WARNING: This page is presently out-of-date as the network was just migrated to different hosts. I intend to migrate back.

This page describes our production-like test environment, which is meant to be a staging area that closely resembles an actual production environment. In particular, this means:

  • multiple geographically distributed nodes
  • a mix of validators and sentry nodes
  • actual utilization (both continuously at some relatively tame pace, and under higher load from interactive developer testing)

OK, just show me how to connect as a peer node or use the end-user RPC service.

Deployed Version

v0.9.1-pre

Motivation

This network has just gotten going, and there is not yet continuous deployment or automatic updating with every change that passes CI, however even manually deploying new revisions of kwild (or kgw) has benefits:

  • Reproducibility of Production Issues. Combining a live network with the stress tool in various configurations (slow and aggressive), we can catch issues that would otherwise slip past our acceptance and integration tests.
  • Quick Feedback Loop. We can catch unexpected breaking changes early. e.g. upgrading existing nodes and re-adding sentry nodes will fail if we unintentionally change consensus-critical code or parameters.
  • Performance Testing. With a realistic network scenario (multiple geographically distributed datacenters), and typical cloud VMs, we can get a better idea of what utilization patterns are actually feasible and when performance issues and resource limitations appear.
  • Security Hardening. We might not realize there are even very trivially-exploitable security issues and DoS vulnerabilities if the services are never exposed to internet traffic until release.
  • Building Confidence. Releasing to production shouldn't be a blind leap, and a functional network that has survived many updates should give us assurances that we can release without major issue.

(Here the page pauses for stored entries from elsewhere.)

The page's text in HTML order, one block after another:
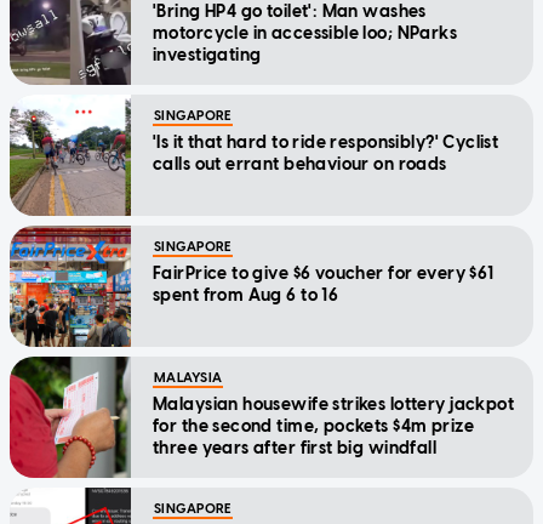
'Bring HP4 go toilet': Man washes
motorcycle in accessible loo; NParks
investigating
SINGAPORE
'Is it that hard to ride responsibly?' Cyclist
calls out errant behaviour on roads
SINGAPORE
FairPrice to give $6 voucher for every $61
spent from Aug 6 to 16
MALAYSIA
Malaysian housewife strikes lottery jackpot
for the second time, pockets $4m prize
three years after first big windfall
SINGAPORE
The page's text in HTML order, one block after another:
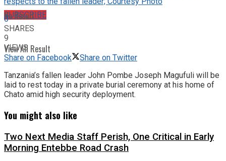
SUBSCRIBE
No Result
View All Result
0
SHARES
9
VIEWS
Share on Facebook
Share on Twitter
Tanzania’s fallen leader John Pombe Joseph Magufuli will be
laid to rest today in a private burial ceremony at his home of
Chato amid high security deployment.
You might also like
Two Next Media Staff Perish, One Critical in Early
Morning Entebbe Road Crash
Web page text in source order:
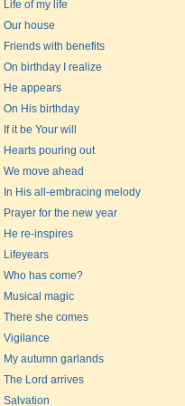
Life of my life
Our house
Friends with benefits
On birthday I realize
He appears
On His birthday
If it be Your will
Hearts pouring out
We move ahead
In His all-embracing melody
Prayer for the new year
He re-inspires
Lifeyears
Who has come?
Musical magic
There she comes
Vigilance
My autumn garlands
The Lord arrives
Salvation
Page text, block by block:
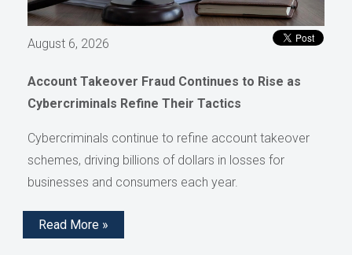
August 6, 2026
Account Takeover Fraud Continues to Rise as
Cybercriminals Refine Their Tactics
Cybercriminals continue to refine account takeover
schemes, driving billions of dollars in losses for
businesses and consumers each year.
Read More »
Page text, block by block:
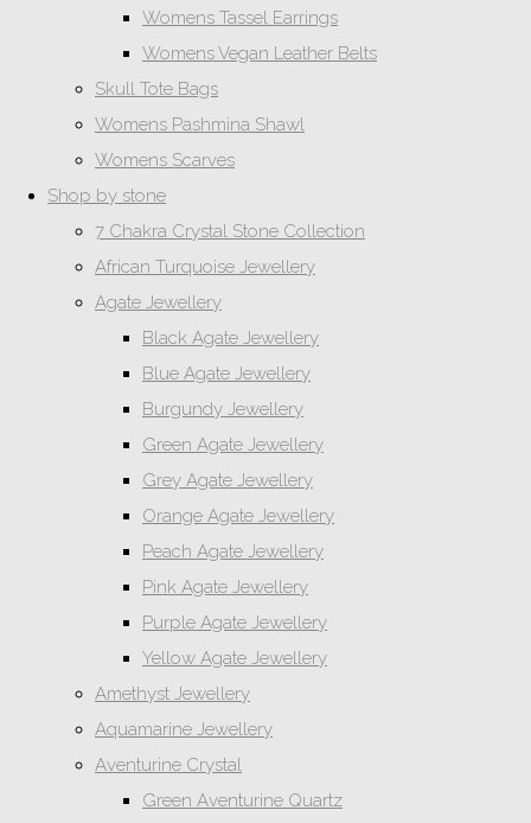
Womens Tassel Earrings
Womens Vegan Leather Belts
Skull Tote Bags
Womens Pashmina Shawl
Womens Scarves
Shop by stone
7 Chakra Crystal Stone Collection
African Turquoise Jewellery
Agate Jewellery
Black Agate Jewellery
Blue Agate Jewellery
Burgundy Jewellery
Green Agate Jewellery
Grey Agate Jewellery
Orange Agate Jewellery
Peach Agate Jewellery
Pink Agate Jewellery
Purple Agate Jewellery
Yellow Agate Jewellery
Amethyst Jewellery
Aquamarine Jewellery
Aventurine Crystal
Green Aventurine Quartz
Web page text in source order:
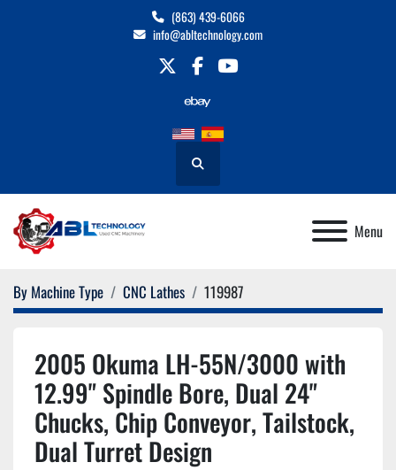
(863) 439-6066
info@abltechnology.com
twitterfacebookyoutube
Search
Menu
By Machine Type CNC Lathes 119987
2005 Okuma LH-55N/3000 with
12.99" Spindle Bore, Dual 24"
Chucks, Chip Conveyor, Tailstock,
Dual Turret Design
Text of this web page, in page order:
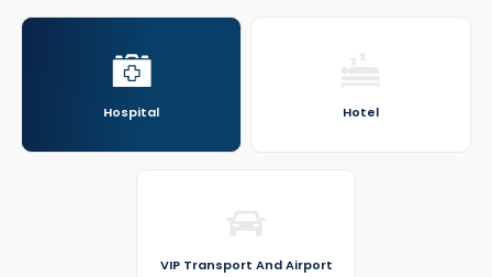
Hospital Hotel
VIP Transport And Airport
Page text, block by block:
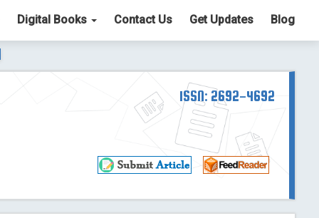
Digital Books Contact Us Get Updates Blog
List. The ICV is 85.15. Read More Blog Post
Post
ISSN: 2692-4692
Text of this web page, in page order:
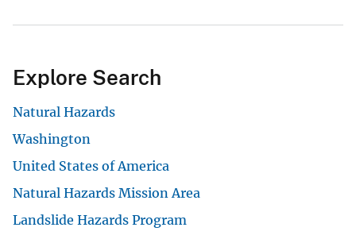
Explore Search
Natural Hazards
Washington
United States of America
Natural Hazards Mission Area
Landslide Hazards Program
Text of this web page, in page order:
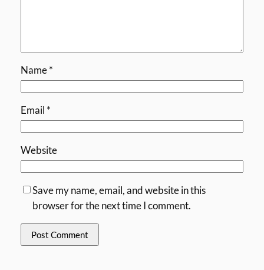
Name*
Email *
Website
Save my name, email, and website in this
browser for the next time I comment.

I have used GitHub webhooks in the past to do automatic updating of such service on merge to main/master, but I suspect that we would only apply automatic updating to a small set of sentry nodes. Updating the validator nodes and some of the other nodes are likely to be simple but manual tasks for now as we get a feel for how network upgrades will proceed in practice.

Accessing as an End User

NOTE: Gas is enabled on this network presently. You will need to get funds from the faucet at http://23.20.126.14:3000/ You may then transfer funds between accounts with the kwil-cli account transfer command. See the account balance command as well.

Use the network via the JSON-RPC service on port 8484.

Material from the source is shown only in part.